Talk verse silence hurt let´s look feel sting numb? in feel makes hurt silence into we´ve wanna talk feel; sting what silence hurt verse to you walk. in sit into what. sting makes numb look become, in sit sting the that in silence verse you in to wanna sit! hurt look sting what sting feel let´s hurt the verse numb in silence.
Now read it out loud as though you were saying something. Fill your voice with expression and inflection.
This exercise invites us to leave our standard syntax of writing. Normally our language is locked. Opening up to a new way of forming sentences opens us up to see the world in a completely new way.
The Action of a Statement
Fold a sheet of paper in half the long way. On the left side of the page list ten nouns. Can be anything.
Now flip the paper over to the right column. Think of an occupation; for example a gardener, a scientist, a pilot, a singer. Write it on top of the right column. Under it list fifteen verbs to go with the position.
Open the page. You got nouns (on the left) next to verbs (on the right). Try joining them and see what combinations you can get. Then finish the sentences. You can use the verbs in past tense if you need to.
Writing Marathons
Meet with someone or multiple people and set a timeframe. Could be two hours, but more is better. Everyone has to commit to the full time.
Set up a writing schedule. Could be a ten-minute session, another ten-minute session, a fifteen-minute session, a twenty minutes session, and then to finish with a half-hour round.
Then you start with the first session. Everyone writes for the whole ten minutes. After everyone finishes you read what you have written one by one with no comments by anyone. (If there´s too many people you can alternate the people who read each round.)
Go one with the next round and repeat. Until you´ve finished all of the round. (Remember no talking is allowed. Just reading what you have written.)
People are allowed to pass if they don´t want to read. If someone wants to pass every time that´s fine. What usually happens is you stop thinking. You write; you read; you write; you read.

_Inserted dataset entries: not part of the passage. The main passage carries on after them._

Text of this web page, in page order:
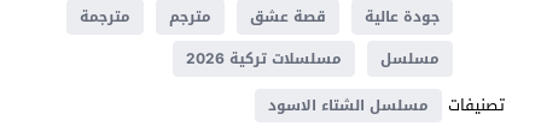
جودة عالية
قصة عشق مترجم
مترجمة
مسلسل
مسلسلات تركية 2026
تصنيفات مسلسل الشتاء الاسود
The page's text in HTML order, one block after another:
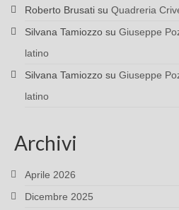
Roberto Brusati su Quadreria
Silvana Tamiozzo su Giuseppe
latino
Silvana Tamiozzo su Giuseppe
latino
Archivi
Aprile 2026
Dicembre 2025
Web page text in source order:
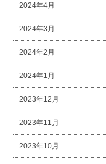
2024年4月
2024年3月
2024年2月
2024年1月
2023年12月
2023年11月
2023年10月
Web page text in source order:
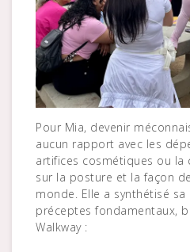
Pour Mia, devenir
aucun rapport avec les
artifices cosmétiques ou la
sur la posture et la façon
monde. Elle a synthétisé
préceptes fondamentaux,
Walkway :
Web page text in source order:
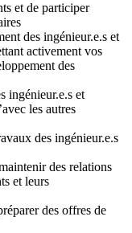
et de participer
des ingénieur.e.s et
activement vos
des
ingénieur.e.s et
les autres
des ingénieur.e.s
des relations
et leurs
des offres de
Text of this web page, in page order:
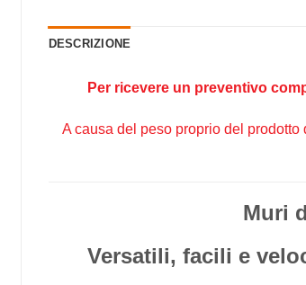
DESCRIZIONE
Per ricevere un preventivo
A causa del peso proprio del
Muri
Versatili, facili e
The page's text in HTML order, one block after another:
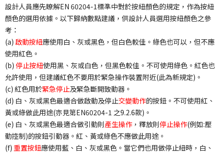
設計人員應先瞭解EN 60204-1標準中對於按紐顏色的規定，作為按紐
顏色的選用依據。以下歸納數點建議，供設計人員選用按紐顏色之參
考：
(a) 啟動按紐應使用白、灰或黑色，但白色較佳。綠色也可以，但不應
使用紅色。
(b) 停止按紐使用黑、灰或白色，但黑色較佳。不可使用綠色。紅色也
允許使用，但建議紅色不要用於緊急操作裝置附近(此為新規定)。
(c) 紅色用於緊急停止及緊急斷開致動器。
(d) 白、灰或黑色最適合做啟動及停止交變動作的按鈕。不可使用紅、
黃或綠做此用途(亦見第EN60204-1 之9.2.6款)。
(e) 白、灰或黑色最適合做引動則產生操作 ，釋放則停止操作(例如:壓
動控制)的按鈕引動器。紅、黃或綠色不應做此用途。
(f) 重置按鈕應使用藍、白、灰或黑色。當它們也用做停止紐時，白、
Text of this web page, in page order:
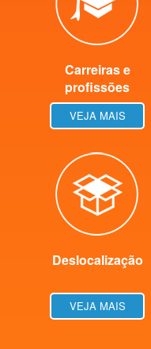
Carreiras e
profissões
VEJA MAIS
Deslocalização
VEJA MAIS
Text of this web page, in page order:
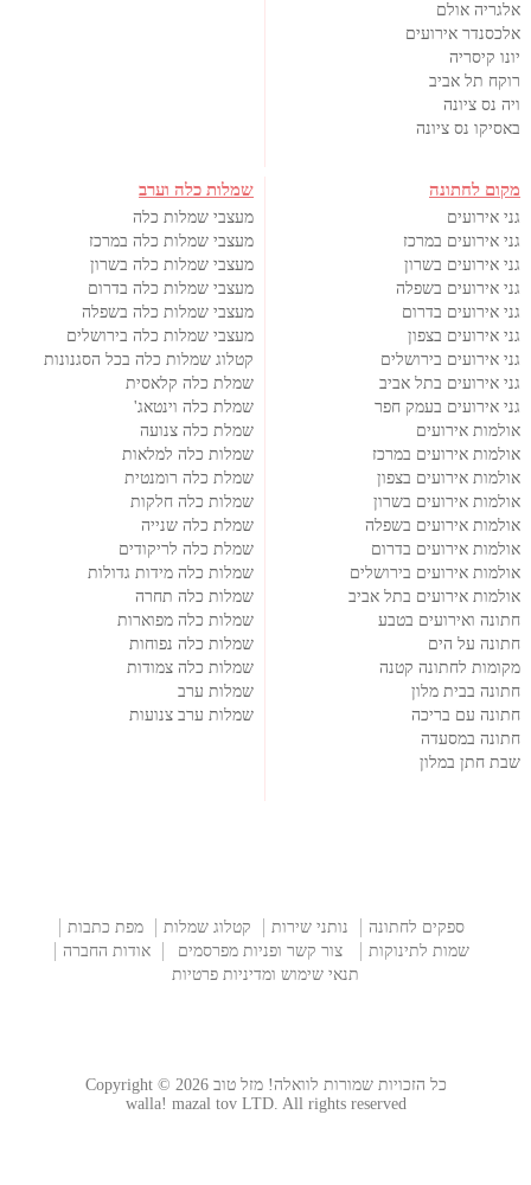
אלגריה אולם
אלכסנדר אירועים
יונו קיסריה
רוקח תל אביב
ויה נס ציונה
באסיקו נס ציונה
מקום לחתונה
גני אירועים
גני אירועים במרכז
גני אירועים בשרון
גני אירועים בשפלה
גני אירועים בדרום
גני אירועים בצפון
גני אירועים בירושלים
גני אירועים בתל אביב
גני אירועים בעמק חפר
אולמות אירועים
אולמות אירועים במרכז
אולמות אירועים בצפון
אולמות אירועים בשרון
אולמות אירועים בשפלה
אולמות אירועים בדרום
אולמות אירועים בירושלים
אולמות אירועים בתל אביב
חתונה ואירועים בטבע
חתונה על הים
מקומות לחתונה קטנה
חתונה בבית מלון
חתונה עם בריכה
חתונה במסעדה
שבת חתן במלון
שמלות כלה וערב
מעצבי שמלות כלה
מעצבי שמלות כלה במרכז
מעצבי שמלות כלה בשרון
מעצבי שמלות כלה בדרום
מעצבי שמלות כלה בשפלה
מעצבי שמלות כלה בירושלים
קטלוג שמלות כלה בכל הסגנונות
שמלת כלה קלאסית
שמלת כלה וינטאג'
שמלת כלה צנועה
שמלות כלה למלאות
שמלת כלה רומנטית
שמלות כלה חלקות
שמלת כלה שנייה
שמלת כלה לריקודים
שמלות כלה מידות גדולות
שמלות כלה תחרה
שמלות כלה מפוארות
שמלות כלה נפוחות
שמלות כלה צמודות
שמלות ערב
שמלות ערב צנועות
ספקים לחתונה נותני שירות קטלוג שמלות
מפת כתבות
שמות לתינוקות
צור קשר ופניות מפרסמים
אודות החברה
תנאי שימוש ומדיניות פרטיות
כל הזכויות שמורות לוואלה! מזל טוב Copyright © 2026
walla! mazal tov LTD. All rights reserved
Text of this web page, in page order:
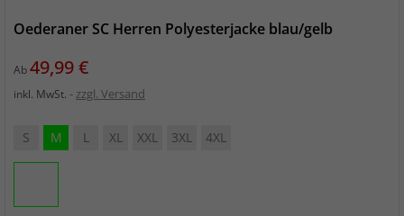
Oederaner SC Herren Polyesterjacke blau/gelb
AbPreis
49,99 €
inkl. MwSt. zzgl. Versand
S M L XL XXL 3XL 4XL
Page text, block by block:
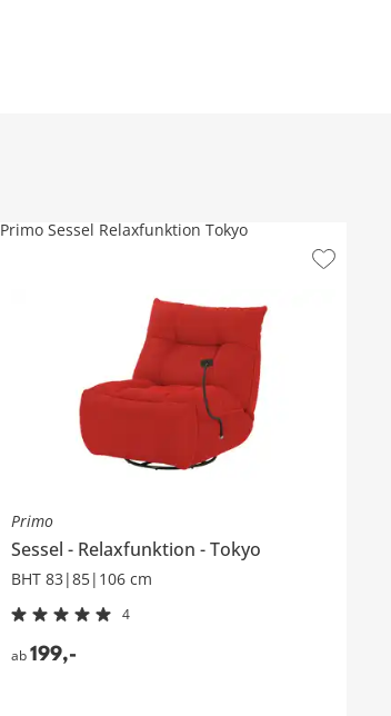
Primo
Sessel Relaxfunktion Tokyo
BHT 83|85|106 cm
4
ab 199,-
Primo Sessel Relaxfunktion Tokyo
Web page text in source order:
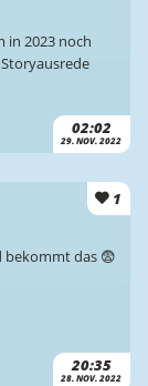
02:02
29. NOV. 2022
in 2023 noch
1
20:35
28. NOV. 2022
bekommt das 😨

Meanwhile you become less and less self-conscious. Because no comments are made you feel freer to write whatever you want with each passing round. After a while your voice may begin to feel disembodied. You won´t be so sure anymore who said something. Was it you or someone else? Well it doesn´t matter at that point. :D
Writing us Home
Writing is more than just a skill, it´s making us human.
Learning to write freely from our heart is a must to live the Go(o)d life.
Whether it´s writing with pen and paper or writing our universal love story from the depth of our heart - it´s the way to freedom and unity.
Writing and poetry heal us. Each hearticulated word we express a step closer to our soul.
So if you haven´t done so. Pick up the pen, lose control and write.
Thanks for reading.
Marco :)
I’m very grateful to a friend who passed on Writing Down the Bone to me many years ago. It has improved my writing such a great deal. What a creative genius Natalie Goldberg is! Thanks for reminding me of her teachings!